Results: The average (mean) RG of the twenty-five most accessed Wikipedia articles on diseases in 2018 was 12.73 (95% CI = 12.07-13.38), and the average FRE score was 39.91 (95% CI = 36.09-43.74), a score considered “difficult”. The number of articles that were easier to read (lower RG and higher FRE) in 2018 was significantly higher when compared to 2013 and 2008 (p<0.0001), but not significantly different when compared to 2017. When paired by titles and compared over time, a statistically significant difference in readability (RG and FRE) was seen in 2018 when compared to earlier years: 2017 (Friedman Chi-squared=13.70, p=0.0002), 2013 (Friedman Chi-squared=46.08, p<0.0001) and 2008 (Friedman Chi-squared=33.03, p=0.0001). None of the pages were written at the 7th or 8th grade level as recommended by the U.S. National Institutes of Health (NIH).

Conclusions: The average readability of English Wikipedia’s medical pages has improved in 2018 when compared to previous years. Most of the health information, however, remains written at a level above the reading ability of average adults.

## Introduction

As one of the most popular websites on the Internet, Wikipedia is a frequently used source of health information by both health professionals and the lay public. Its English medical content was viewed more than 2.19 billion times in 2018, and more than 160 million times in the month of December 2018 alone.[1] Fifty to 70% of physicians report using Wikipedia as a source of health care information and it was the single most used resource by medical students (94%).[2][3][4] Although its content is often used by both healthcare professionals and patients, Wikipedia’s Manual of Style reminds authors that its target audience remains the general reader.[5]
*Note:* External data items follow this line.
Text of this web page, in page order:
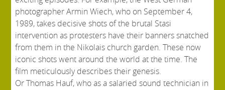
photographer Armin Wiech, who on September 4,
1989, takes decisive shots of the brutal Stasi
intervention as protesters have their banners snatched
from them in the Nikolais church garden. These now
iconic shots went around the world at the time. The
film meticulously describes their genesis.
Or Thomas Hauf, who as a salaried sound technician in
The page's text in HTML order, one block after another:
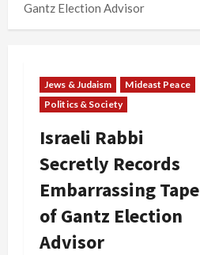
Gantz Election Advisor
Jews & Judaism
Mideast Peace
Politics & Society
Israeli Rabbi
Secretly Records
Embarrassing Tape
of Gantz Election
Advisor
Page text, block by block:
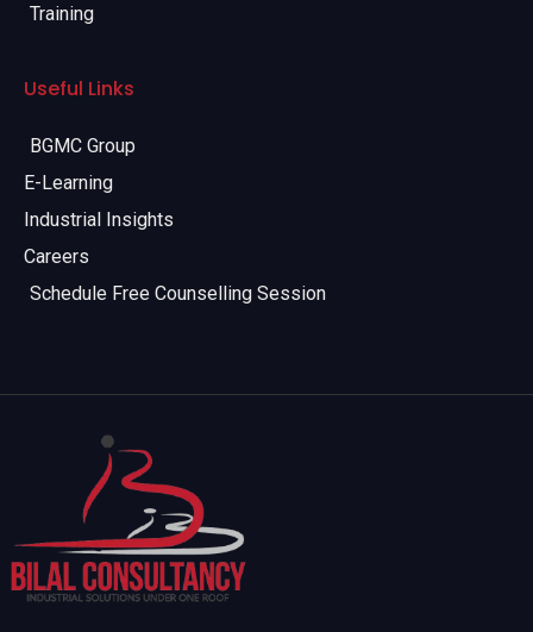
Training
Useful Links
BGMC Group
E-Learning
Industrial Insights
Careers
Schedule Free Counselling Session

Much of the health information available online is written at a level that is not accessible to people with low health literacy. Patients with inadequate health literacy, defined as the skills necessary to access, understand and use health information, have reported worse health status and less understanding about their medical conditions and treatment.[6] Health literacy has been found to be a stronger predictor of health than age, income, education level and racial or ethnic group.[6][7] The World Health Organization (WHO) considers health literacy critical for public empowerment, as lower literacy level has also been linked to a lower quality of life and higher mortality.[8][9][10]
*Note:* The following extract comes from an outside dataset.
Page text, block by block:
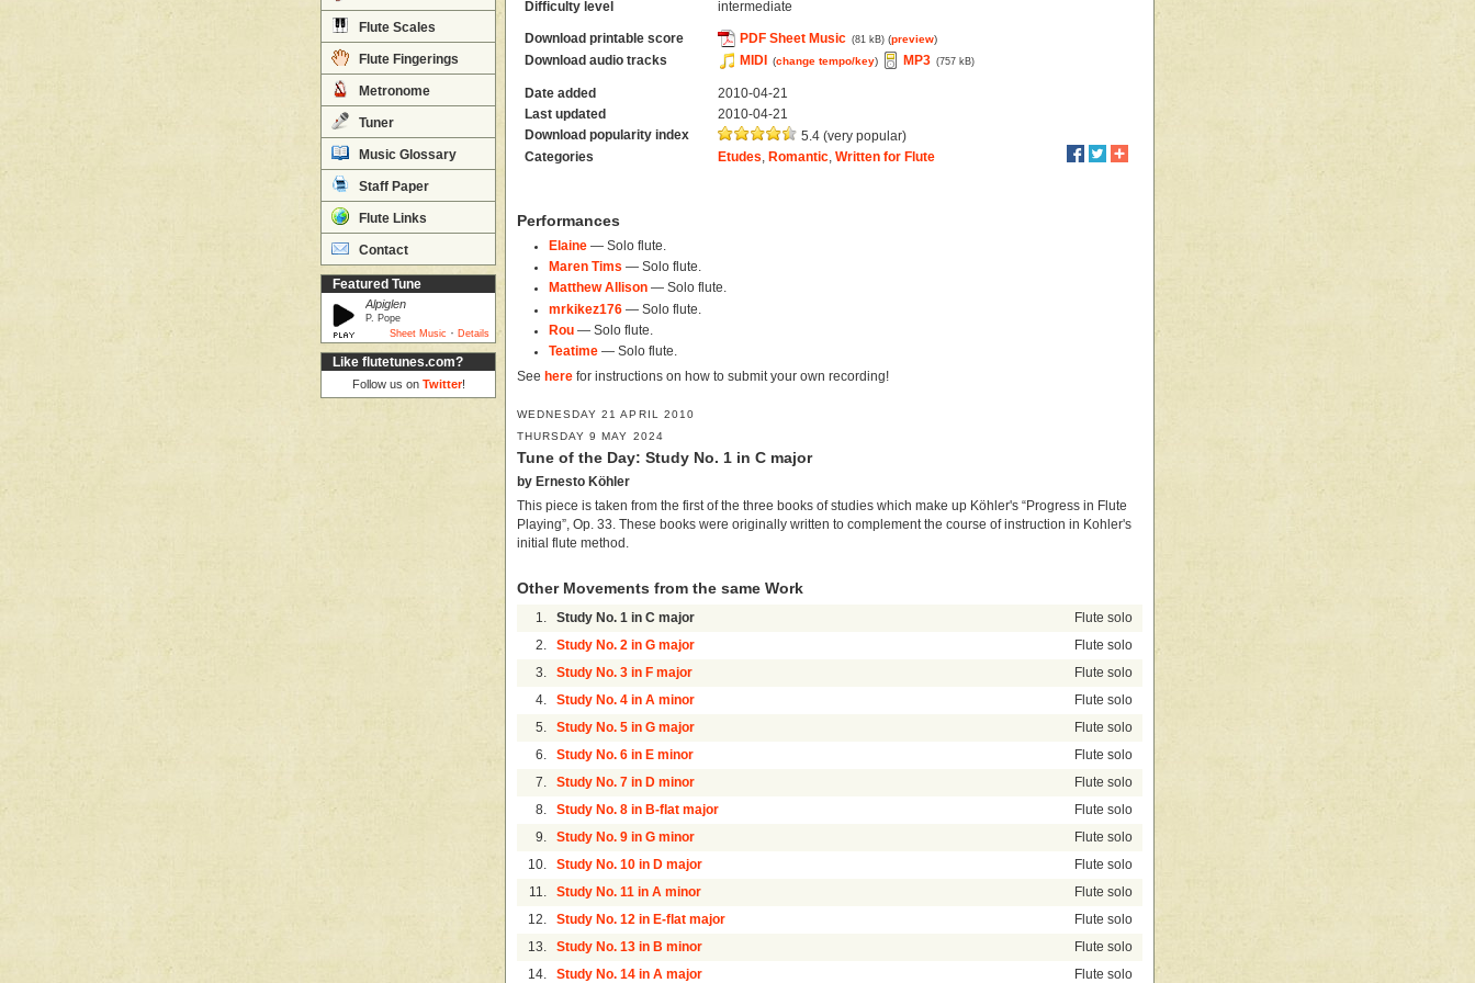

This study aims to compare the readability of Wikipedia’s most popular health condition related articles over the years. Since a study comparing the readability of different online resources published in 2011 found that Wikipedia’s medical pages were among the hardest to read, efforts have been put into improving their accessibility, while remaining relevant to all of its readership.[7][17] While several studies have evaluated the readability of various specialty topics at a specific point in time, this is the first study to our knowledge to assess the readability of the most viewed Wikipedia articles on diseases over time.

## Methods

### Selection criteria

A list of the top 1000 medical pages ordered by the number of views is available on Wikipedia and updated every month.[1] The lead paragraph of each page was formatted to remove any hyperlinks decimals, colons, semicolons and periods used in abbreviations, as recommended by previous authors.[7]

The readability of each sample was assessed using multiple readability metrics to increase confidence in the test results. A readability score was assigned to each text sample using the following formulae: Gunning FOG (Frequency of Gobbledygook) index, Flesch-Kincaid Grade Level (F-K), Simple Measure of Gobbledygook (SMOG) and Flesch Reading Ease (FRE).[18][19][20][21]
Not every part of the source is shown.